I have posted a few times on symbrachydactyly and those posts can be found HERE. In addition, there are several reasonable summaries at other sites including this free ARTICLE from a friend and colleague, Michelle James. Many hospital sites also offer a brief summary of the diagnosis. In my practice, it is not common that patients come to the office with a diagnosis of symbrachydactyly. In fact, that almost never happens. Most patients are labeled as having amniotic band or constriction band syndrome incorrectly.
While there are a few classifications of symbrachydactyly, this one, to me, summarizes the different forms best:
- short finger
- cleft type (thumb and small finger present)
- peromelic (nubbins)
- monodactyly (only the thumb present)
- wrist bones present (but nothing more distal)

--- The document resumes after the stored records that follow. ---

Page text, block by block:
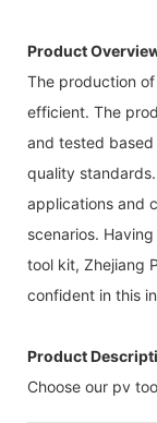
Product
The production
efficient. The
and tested
quality
applications and
scenarios.
tool kit, Zhejiang
confident in this
Product
Choose our pv
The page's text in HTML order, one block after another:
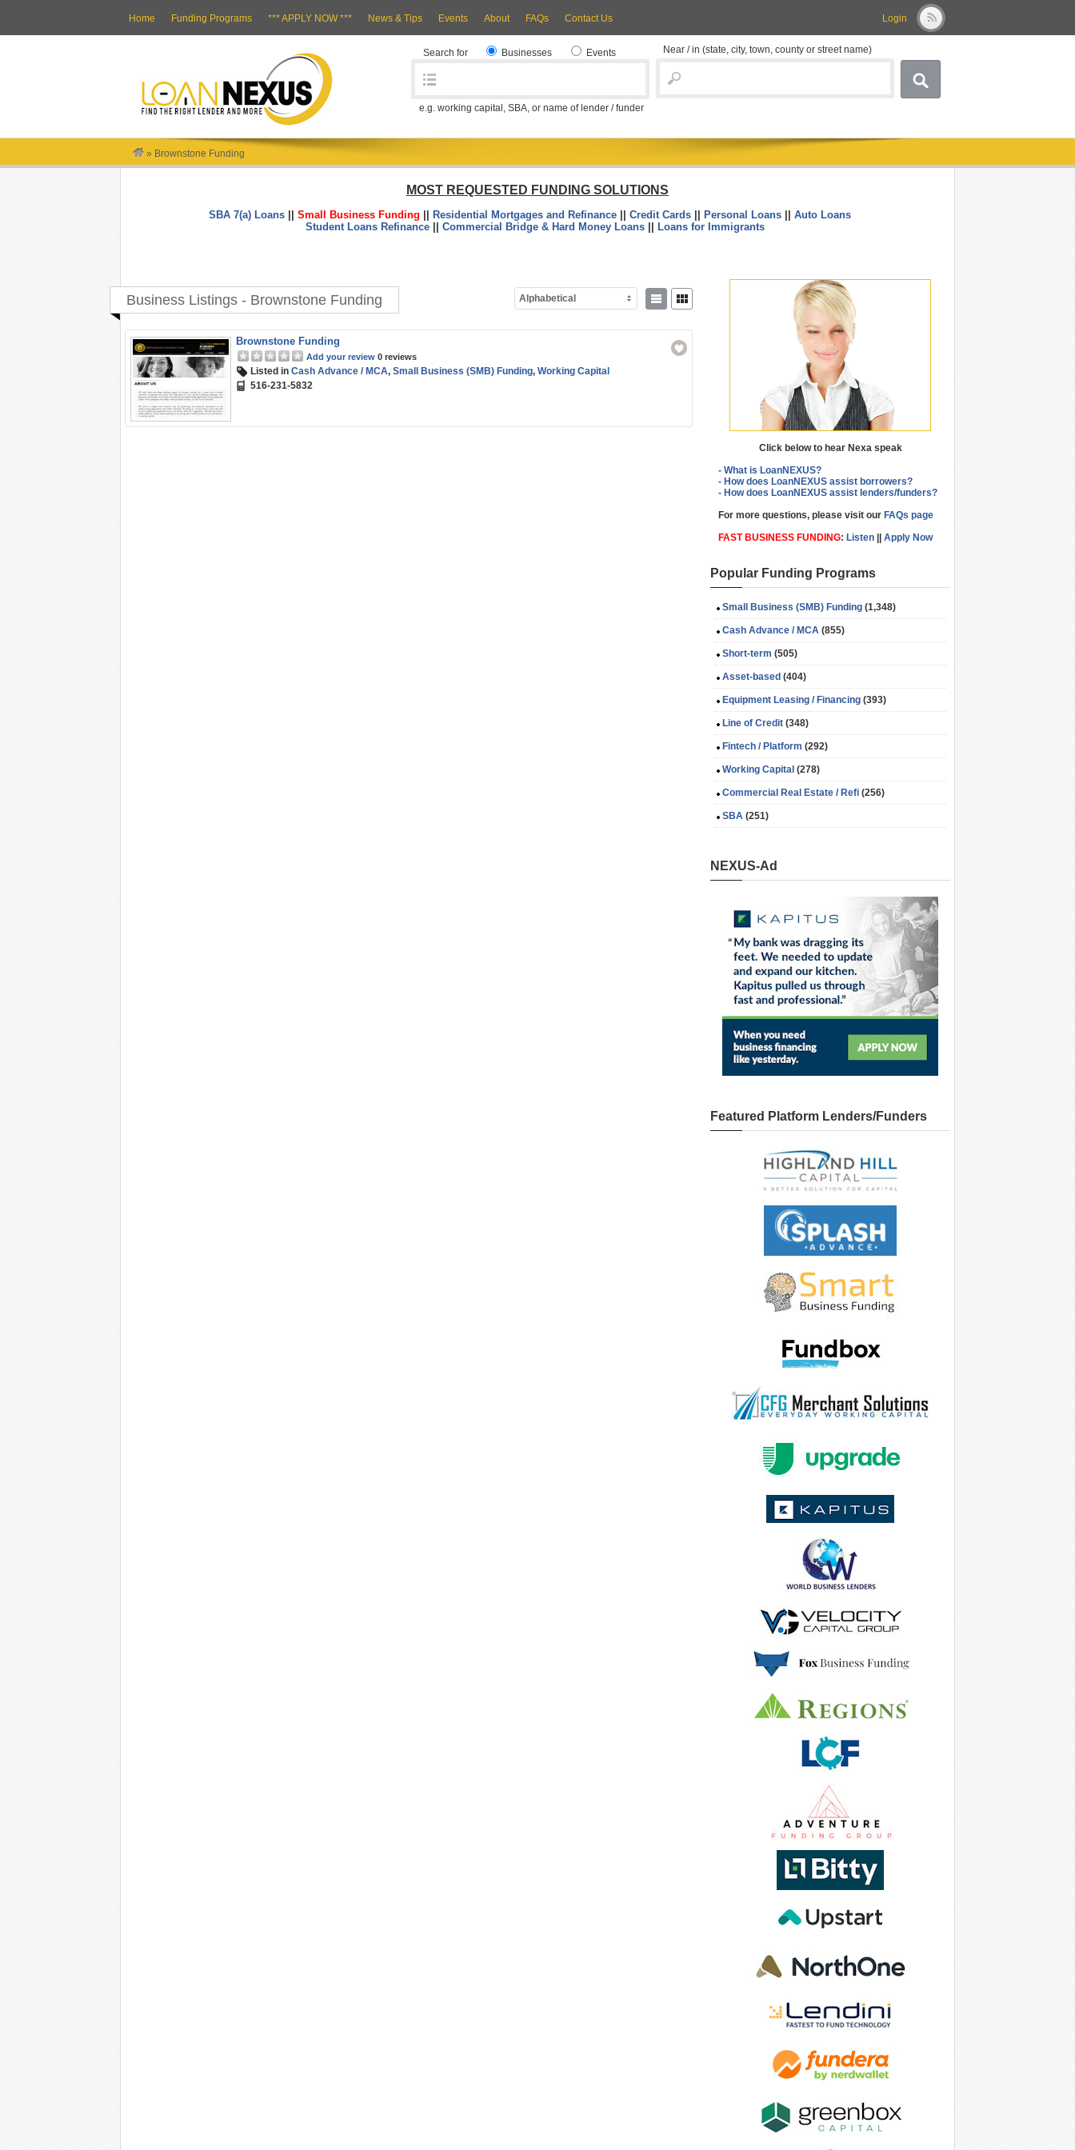
Login
Home Funding Programs *** APPLY NOW *** News & Tips Events About FAQs Contact Us
Search for Businesses Events
e.g. working capital, SBA, or name of lender / funder
Near / in (state, city, town, county or street name)
» Brownstone Funding
MOST REQUESTED FUNDING SOLUTIONS
SBA 7(a) Loans|| Small Business Funding Residential Mortgages and Refinance|| Credit Cards|| Personal Loans|| Auto Loans
Student Loans Refinance|| Commercial Bridge & Hard Money Loans|| Loans for Immigrants
Business Listings - Brownstone Funding Alphabetical
Brownstone Funding
Add your review 0 reviews
Listed in Cash Advance / MCA, Small Business (SMB) Funding, Working Capital
516-231-5832
Click below to hear Nexa speak
- What is LoanNEXUS?
- How does LoanNEXUS assist borrowers?
- How does LoanNEXUS assist lenders/funders?
For more questions, please visit our FAQs page
FAST BUSINESS FUNDING: Listen Apply Now
Popular Funding Programs
Small Business (SMB) Funding (1,348)
Cash Advance / MCA (855)
Short-term (505)
Asset-based (404)
Equipment Leasing / Financing (393)
Line of Credit (348)
Fintech / Platform (292)
Working Capital (278)
Commercial Real Estate / Refi (256)
SBA (251)
NEXUS-Ad
Featured Platform Lenders/Funders

- wrist bones absent (ie, arm ends at the end of the forearm)
- transforearm (amputation at mid forearm level)
|Symbrachydactyly after deepening of the spaces between the fingers.|
|Symbrachydactyly x-rays showing short middle phalanges|
These x-rays demonstrate short middle phalanges which account for the overall short digits. See the red arrow on the middle phalanx. The metacarpals (in the hand) are normal, the proximal phalanges are normal, and the distal phalanges are normal or near normal. But the middle phalanges are short, as expected, in this mild form of symbrachydactyly– thus making the overall finger length less than expected. While the digits are short, function is typically excellent and surgery to address the length is not recommended. The only surgery for patients with this type of symbrachydactyly is what has been provided for this patient- a correct of the syndactyly or webbing.